Dossier non géolocalisé

Localisation
  • Aire d'étude et canton Angers extra-muros - Angers Centre
  • Commune Angers
  • Lieu-dit quartier Centre-ville
  • Adresse quai du Roi-de-Pologne
  • Cadastre 1999 DI 70

L'hôtel que l'on appelle improprement du Roi-de-Pologne était traditionnellement associé au duc d'Anjou et éphémère roi de Pologne, le futur roi de France Henri III. Cette dénomination erronée remonte au XIXe siècle : un dessin mal légendé du dessinateur d'origine anglaise Peter Hawke, dans son "Album des monuments de l'Anjou" vers 1838, semble être le début d'une méprise qui s'est poursuivie jusqu'à aujourd'hui.
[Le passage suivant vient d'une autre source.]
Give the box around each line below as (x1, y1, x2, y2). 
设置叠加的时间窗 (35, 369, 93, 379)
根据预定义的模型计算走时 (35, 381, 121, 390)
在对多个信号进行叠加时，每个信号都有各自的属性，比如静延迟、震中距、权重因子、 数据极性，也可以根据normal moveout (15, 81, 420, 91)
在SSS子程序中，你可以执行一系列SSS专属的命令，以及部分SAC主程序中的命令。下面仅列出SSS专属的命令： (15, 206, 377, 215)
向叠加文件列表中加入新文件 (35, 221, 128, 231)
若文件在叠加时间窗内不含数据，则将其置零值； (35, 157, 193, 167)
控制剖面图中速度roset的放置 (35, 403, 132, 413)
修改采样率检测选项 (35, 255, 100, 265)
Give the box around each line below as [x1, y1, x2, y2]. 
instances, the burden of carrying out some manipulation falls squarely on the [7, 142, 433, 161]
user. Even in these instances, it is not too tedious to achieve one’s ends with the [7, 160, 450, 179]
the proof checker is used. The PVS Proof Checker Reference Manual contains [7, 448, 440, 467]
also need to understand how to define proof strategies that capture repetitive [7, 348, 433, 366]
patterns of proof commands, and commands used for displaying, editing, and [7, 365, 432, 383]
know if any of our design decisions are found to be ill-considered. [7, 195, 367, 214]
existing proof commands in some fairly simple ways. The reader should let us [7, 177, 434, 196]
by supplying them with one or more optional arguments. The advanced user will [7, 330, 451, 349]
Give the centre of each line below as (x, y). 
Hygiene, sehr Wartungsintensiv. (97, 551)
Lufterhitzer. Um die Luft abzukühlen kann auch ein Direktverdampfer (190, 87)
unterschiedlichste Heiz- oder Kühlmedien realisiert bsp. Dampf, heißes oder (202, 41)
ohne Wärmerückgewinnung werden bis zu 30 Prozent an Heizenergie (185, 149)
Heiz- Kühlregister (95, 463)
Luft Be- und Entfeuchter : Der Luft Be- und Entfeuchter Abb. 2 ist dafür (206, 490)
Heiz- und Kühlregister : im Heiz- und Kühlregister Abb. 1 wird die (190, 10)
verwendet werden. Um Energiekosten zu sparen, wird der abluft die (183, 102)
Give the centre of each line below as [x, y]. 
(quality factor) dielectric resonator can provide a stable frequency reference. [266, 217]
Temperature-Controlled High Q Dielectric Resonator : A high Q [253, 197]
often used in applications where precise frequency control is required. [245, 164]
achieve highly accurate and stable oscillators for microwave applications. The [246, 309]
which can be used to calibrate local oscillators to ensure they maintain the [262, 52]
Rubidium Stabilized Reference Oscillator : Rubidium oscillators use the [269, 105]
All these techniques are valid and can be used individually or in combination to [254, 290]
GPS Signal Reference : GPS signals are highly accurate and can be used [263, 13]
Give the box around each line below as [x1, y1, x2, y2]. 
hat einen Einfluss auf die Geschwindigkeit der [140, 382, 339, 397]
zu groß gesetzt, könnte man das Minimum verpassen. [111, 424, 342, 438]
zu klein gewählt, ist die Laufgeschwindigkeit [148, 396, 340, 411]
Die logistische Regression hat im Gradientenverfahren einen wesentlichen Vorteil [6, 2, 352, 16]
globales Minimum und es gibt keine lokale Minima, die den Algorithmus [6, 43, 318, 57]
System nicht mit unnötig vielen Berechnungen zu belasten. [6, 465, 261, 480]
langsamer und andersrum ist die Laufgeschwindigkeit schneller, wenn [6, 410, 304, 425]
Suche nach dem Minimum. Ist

Toutes les sources convergent désormais pour appliquer cette désignation à la "maison, auberge et dépendance nommée le Roy de Pologne", appartenant en 1470 au marchand Étienne Tassin et située sans ambiguïté au bas de la montée de l'Esvière (actuelle rue Pitre-Merlaud). Et l'appellation Roi-de-Pologne renvoie en ce milieu du XVIIIe siècle au beau-père de Louis XV, le roi Stanislas Leszczynski, ex roi de Pologne devenu duc de Lorraine.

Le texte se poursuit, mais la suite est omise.